The second real change is that the automation can carry context across steps in a way that prior automation could not. A Terraform run is stateless within the run. A Kubernetes controller is stateless within the reconciliation. Agents maintain working context (they can reason about what they just did, why it didn't work, what to try next) in a way that previous automation could only simulate by being plainly programmed to. The reasoning is real, when it works. It's also fragile and non-deterministic and harder to test, which is the cost.

The third real change is the labor model. This is the one that gets the most attention and that I've written about most carefully, because the framing matters. AI-driven automation is doing work that previously required humans. Not all of it. Not as fast as the breathless coverage suggests, in some categories. Faster than the dismissers want to admit, in others. I'm fine with the automation of IT systems work, that's been my career, and the displacement of work that should have been automated decades ago is overdue, not threatening. The lines I'd draw, and that I've written about at length, are creatives and the cognitive process as IP. The point for this essay is just: the labor model is the part that's actually different, and it's different because the surface of what automation can do is wider, not because the underlying principles changed.

That's what's real. Now the things that aren't:

The principles haven't changed.

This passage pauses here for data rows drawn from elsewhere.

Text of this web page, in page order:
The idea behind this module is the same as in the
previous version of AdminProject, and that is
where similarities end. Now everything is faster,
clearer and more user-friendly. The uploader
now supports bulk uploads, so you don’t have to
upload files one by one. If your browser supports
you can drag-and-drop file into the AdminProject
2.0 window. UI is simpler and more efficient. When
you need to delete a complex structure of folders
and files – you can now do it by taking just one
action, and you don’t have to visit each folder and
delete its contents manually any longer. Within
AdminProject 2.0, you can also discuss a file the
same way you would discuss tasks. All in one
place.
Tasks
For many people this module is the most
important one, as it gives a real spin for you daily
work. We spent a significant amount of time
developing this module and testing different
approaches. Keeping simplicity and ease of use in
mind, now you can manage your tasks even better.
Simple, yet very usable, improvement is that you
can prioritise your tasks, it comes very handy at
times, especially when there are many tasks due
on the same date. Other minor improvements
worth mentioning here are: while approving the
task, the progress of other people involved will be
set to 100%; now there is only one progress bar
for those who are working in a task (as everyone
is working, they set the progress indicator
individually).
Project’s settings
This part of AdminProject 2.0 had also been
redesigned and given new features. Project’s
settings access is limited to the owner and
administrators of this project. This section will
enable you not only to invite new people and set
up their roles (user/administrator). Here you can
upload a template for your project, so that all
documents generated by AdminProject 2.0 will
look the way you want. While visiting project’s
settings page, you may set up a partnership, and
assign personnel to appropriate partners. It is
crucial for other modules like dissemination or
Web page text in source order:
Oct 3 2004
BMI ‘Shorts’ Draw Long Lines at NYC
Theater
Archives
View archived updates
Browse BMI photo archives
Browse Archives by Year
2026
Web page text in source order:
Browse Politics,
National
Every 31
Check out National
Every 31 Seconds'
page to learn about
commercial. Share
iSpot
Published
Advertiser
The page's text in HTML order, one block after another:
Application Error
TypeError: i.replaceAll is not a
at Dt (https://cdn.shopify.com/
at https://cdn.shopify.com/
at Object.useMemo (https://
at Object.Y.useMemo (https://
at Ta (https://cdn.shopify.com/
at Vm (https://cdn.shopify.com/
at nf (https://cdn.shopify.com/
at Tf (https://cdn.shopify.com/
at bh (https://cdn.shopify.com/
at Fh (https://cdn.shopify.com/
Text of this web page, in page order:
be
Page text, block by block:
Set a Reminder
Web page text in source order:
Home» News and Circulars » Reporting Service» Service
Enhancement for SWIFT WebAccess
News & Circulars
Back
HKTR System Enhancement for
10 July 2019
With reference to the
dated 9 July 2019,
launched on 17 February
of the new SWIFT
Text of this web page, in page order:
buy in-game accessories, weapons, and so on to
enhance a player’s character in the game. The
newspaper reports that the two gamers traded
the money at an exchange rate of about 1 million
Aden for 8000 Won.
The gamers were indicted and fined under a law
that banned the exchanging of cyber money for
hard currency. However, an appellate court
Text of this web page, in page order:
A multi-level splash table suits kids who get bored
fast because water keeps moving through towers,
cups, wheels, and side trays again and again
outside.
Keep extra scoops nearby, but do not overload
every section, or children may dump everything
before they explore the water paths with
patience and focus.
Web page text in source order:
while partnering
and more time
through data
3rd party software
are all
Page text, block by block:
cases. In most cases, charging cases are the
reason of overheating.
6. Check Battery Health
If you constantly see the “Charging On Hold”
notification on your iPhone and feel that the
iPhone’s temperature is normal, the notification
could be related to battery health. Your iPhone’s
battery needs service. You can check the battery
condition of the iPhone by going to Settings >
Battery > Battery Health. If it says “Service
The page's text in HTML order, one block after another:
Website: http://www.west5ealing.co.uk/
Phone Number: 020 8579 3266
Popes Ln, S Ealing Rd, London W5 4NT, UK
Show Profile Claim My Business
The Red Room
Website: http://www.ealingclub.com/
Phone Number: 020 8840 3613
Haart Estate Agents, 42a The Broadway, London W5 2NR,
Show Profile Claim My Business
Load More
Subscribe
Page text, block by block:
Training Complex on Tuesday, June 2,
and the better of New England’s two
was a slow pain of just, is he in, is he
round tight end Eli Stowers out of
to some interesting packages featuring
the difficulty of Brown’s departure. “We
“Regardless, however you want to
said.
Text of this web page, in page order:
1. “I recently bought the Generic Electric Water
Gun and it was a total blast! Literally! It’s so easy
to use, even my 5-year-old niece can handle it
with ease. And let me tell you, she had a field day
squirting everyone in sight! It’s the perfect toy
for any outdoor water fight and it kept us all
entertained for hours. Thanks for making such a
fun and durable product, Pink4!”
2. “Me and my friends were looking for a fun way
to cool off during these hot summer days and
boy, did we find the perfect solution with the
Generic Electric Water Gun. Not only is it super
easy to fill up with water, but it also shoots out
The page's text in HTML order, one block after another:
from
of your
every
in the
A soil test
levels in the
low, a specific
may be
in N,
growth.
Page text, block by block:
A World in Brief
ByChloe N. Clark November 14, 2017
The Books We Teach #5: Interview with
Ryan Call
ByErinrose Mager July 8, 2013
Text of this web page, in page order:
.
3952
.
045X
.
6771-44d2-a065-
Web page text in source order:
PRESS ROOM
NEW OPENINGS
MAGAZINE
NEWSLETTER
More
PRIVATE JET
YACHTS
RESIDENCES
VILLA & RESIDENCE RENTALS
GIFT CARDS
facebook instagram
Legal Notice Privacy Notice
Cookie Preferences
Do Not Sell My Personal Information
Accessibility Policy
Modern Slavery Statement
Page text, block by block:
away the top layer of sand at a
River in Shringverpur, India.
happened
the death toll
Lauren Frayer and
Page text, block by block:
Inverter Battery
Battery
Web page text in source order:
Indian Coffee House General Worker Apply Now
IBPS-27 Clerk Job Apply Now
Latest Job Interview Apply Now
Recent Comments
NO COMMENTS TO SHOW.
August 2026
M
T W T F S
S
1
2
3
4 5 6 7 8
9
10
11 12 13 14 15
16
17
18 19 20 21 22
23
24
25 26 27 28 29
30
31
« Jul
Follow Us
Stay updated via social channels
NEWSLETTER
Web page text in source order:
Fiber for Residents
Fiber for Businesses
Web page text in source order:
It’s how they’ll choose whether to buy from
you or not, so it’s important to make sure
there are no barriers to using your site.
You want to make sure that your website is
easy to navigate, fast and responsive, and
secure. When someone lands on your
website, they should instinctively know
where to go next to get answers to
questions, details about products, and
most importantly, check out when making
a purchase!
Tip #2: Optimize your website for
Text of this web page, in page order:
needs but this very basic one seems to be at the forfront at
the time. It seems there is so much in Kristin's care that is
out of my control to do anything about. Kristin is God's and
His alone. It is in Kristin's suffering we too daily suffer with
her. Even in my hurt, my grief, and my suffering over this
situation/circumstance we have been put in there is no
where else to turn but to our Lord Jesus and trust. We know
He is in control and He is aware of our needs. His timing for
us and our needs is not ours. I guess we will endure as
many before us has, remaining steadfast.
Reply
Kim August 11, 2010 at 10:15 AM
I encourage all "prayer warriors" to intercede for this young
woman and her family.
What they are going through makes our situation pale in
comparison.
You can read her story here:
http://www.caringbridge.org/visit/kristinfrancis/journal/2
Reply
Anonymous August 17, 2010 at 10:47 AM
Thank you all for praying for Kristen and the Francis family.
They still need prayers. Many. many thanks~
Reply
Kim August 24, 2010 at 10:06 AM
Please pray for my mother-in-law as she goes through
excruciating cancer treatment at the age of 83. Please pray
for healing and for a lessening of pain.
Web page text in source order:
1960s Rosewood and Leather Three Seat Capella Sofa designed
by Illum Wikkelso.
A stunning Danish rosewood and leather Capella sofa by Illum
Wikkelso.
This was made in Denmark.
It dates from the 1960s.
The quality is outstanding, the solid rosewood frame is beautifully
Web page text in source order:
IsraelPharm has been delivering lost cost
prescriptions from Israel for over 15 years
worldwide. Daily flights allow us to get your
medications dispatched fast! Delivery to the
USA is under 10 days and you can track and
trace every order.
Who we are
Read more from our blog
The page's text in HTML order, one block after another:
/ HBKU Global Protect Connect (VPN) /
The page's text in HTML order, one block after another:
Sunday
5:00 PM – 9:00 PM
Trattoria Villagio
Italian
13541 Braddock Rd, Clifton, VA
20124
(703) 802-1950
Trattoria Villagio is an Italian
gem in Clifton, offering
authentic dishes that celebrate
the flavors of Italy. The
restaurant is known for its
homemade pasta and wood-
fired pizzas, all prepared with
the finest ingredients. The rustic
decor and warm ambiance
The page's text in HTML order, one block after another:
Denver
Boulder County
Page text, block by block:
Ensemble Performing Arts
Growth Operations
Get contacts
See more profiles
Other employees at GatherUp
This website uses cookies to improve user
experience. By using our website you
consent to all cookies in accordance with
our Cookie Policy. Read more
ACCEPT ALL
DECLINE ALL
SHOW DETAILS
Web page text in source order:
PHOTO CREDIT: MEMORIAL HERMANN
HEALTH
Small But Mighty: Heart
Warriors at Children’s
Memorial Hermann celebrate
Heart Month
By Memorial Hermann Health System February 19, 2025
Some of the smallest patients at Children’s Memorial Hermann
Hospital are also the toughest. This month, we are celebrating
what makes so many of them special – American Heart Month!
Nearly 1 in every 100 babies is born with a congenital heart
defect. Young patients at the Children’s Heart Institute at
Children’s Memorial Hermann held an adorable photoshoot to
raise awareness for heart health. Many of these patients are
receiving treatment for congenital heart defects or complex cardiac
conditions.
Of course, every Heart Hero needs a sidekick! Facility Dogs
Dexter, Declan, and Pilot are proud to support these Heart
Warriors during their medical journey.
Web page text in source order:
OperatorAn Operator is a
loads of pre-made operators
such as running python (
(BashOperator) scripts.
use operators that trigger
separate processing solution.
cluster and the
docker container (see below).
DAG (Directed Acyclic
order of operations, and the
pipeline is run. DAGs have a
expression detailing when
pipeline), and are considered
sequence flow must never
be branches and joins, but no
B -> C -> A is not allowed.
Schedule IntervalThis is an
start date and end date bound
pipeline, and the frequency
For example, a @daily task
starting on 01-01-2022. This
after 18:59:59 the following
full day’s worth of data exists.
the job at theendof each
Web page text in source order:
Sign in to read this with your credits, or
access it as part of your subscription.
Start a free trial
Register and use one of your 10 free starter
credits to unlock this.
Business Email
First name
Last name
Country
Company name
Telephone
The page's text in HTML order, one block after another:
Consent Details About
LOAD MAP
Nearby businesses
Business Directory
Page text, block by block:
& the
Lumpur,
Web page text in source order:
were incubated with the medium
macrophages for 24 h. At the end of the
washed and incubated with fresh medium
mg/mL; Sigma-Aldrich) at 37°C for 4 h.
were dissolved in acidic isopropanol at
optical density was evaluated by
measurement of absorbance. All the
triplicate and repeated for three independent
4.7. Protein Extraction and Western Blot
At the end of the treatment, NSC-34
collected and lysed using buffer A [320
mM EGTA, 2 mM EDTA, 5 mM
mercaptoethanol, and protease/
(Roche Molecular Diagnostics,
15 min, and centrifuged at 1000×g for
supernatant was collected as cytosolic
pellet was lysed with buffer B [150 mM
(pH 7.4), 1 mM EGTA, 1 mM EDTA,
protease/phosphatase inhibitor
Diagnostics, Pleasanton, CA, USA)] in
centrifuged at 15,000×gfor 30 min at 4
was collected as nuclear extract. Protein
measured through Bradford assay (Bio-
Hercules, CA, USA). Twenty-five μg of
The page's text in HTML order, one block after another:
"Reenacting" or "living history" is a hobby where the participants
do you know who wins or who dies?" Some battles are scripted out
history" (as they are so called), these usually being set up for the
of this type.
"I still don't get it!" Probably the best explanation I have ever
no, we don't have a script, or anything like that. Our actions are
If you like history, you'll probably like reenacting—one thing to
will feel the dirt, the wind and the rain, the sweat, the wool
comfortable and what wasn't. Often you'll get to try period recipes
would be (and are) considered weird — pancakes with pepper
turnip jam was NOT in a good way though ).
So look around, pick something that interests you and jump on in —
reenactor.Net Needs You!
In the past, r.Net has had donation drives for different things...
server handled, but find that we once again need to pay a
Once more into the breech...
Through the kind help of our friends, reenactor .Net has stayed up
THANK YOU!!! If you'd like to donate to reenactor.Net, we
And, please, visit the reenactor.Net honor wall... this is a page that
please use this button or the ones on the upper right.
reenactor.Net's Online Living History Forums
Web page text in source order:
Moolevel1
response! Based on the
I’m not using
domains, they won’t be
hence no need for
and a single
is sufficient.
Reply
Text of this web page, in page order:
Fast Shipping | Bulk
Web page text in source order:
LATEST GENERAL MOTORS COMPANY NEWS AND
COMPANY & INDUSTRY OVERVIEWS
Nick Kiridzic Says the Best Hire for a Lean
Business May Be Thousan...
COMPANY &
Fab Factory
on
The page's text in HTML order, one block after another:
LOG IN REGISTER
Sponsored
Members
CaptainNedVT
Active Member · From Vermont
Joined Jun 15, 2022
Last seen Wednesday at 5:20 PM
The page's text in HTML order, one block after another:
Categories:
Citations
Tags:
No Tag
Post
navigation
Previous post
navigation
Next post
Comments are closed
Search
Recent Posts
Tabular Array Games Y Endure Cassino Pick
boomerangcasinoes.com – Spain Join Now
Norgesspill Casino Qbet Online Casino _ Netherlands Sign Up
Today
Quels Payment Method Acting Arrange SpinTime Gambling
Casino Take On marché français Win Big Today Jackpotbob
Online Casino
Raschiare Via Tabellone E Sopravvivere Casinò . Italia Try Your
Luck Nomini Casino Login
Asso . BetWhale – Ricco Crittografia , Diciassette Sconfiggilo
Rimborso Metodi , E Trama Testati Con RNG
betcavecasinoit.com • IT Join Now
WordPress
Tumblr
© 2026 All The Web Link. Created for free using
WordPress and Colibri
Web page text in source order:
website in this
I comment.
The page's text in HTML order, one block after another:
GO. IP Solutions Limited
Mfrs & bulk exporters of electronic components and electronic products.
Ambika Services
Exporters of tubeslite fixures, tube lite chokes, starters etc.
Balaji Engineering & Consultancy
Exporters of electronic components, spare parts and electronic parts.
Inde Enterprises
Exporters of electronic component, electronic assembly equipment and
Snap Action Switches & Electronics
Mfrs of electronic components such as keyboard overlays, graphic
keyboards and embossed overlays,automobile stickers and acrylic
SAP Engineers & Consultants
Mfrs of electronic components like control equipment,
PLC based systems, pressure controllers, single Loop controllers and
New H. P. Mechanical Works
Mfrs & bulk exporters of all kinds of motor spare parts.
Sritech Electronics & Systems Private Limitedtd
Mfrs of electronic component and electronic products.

Idempotency, declarative state, policy-as-code, observability, every one of those applies to agents, and the teams that try to skip them because "the agent will figure it out" are walking into the same failure modes that vCAC teams walked into in 2010 and OpenStack teams walked into in 2014. The agent that retries a non-idempotent operation is the same problem as the vRA workflow that retries a non-idempotent operation. The agent that has no observability is the same problem as the Kubernetes cluster that has no observability. The fact that the build is a language model instead of a state machine does not change the principles. It changes some of the details, which I'll write about in another piece.

The need for human judgment in the loop hasn't gone away. I covered the framework for this in an AI workforce and the operational implications in treating an AI like an employee. The honest version: agents are powerful, agents are useful, agents need supervision, and the supervision model that actually works looks more like managing a junior engineer than like deploying a service. That's not a regression. It's the reality of where the technology is.

Audit doesn't get easier. If anything it gets harder, which I wrote about in an auditor walks into an AI shop. The trail of "what did the system do and why" is messier when part of the system is a model. The discipline of producing a clean audit trail has to be designed in, exactly the way it had to be designed in for every prior era.

The synthesis

Here's the honest read after sixteen years.

The thing that's most consistent across the eras is that people who internalized the principles outperformed people who learned the tools. vCAC engineers who understood declarative state and idempotency moved cleanly into AWS and then into Kubernetes. People who learned vCAC as a product, without the principles, struggled in every transition. The same pattern is replaying now with agents. The engineers who treat agent orchestration as an extension of the automation discipline they already have (same principles, new foundation) are shipping things that work. The engineers who treat it as a new field with new rules are rediscovering, slowly and painfully, the principles that the field already knew.

What's new is real and worth taking seriously. The unstructured input surface, the context-carrying execution, the labor-model implications, those are genuinely different. They deserve careful thought, and I'll keep writing about them.

What's not new is also real, and the part of this essay I most want to land. The principles persist. They persist because they're principles. The foundation changes; the foundation keeps changing; the discipline that keeps the foundation honest is the same discipline it's been the whole time.

Sixteen years in. That's the read. The tools change. The job doesn't.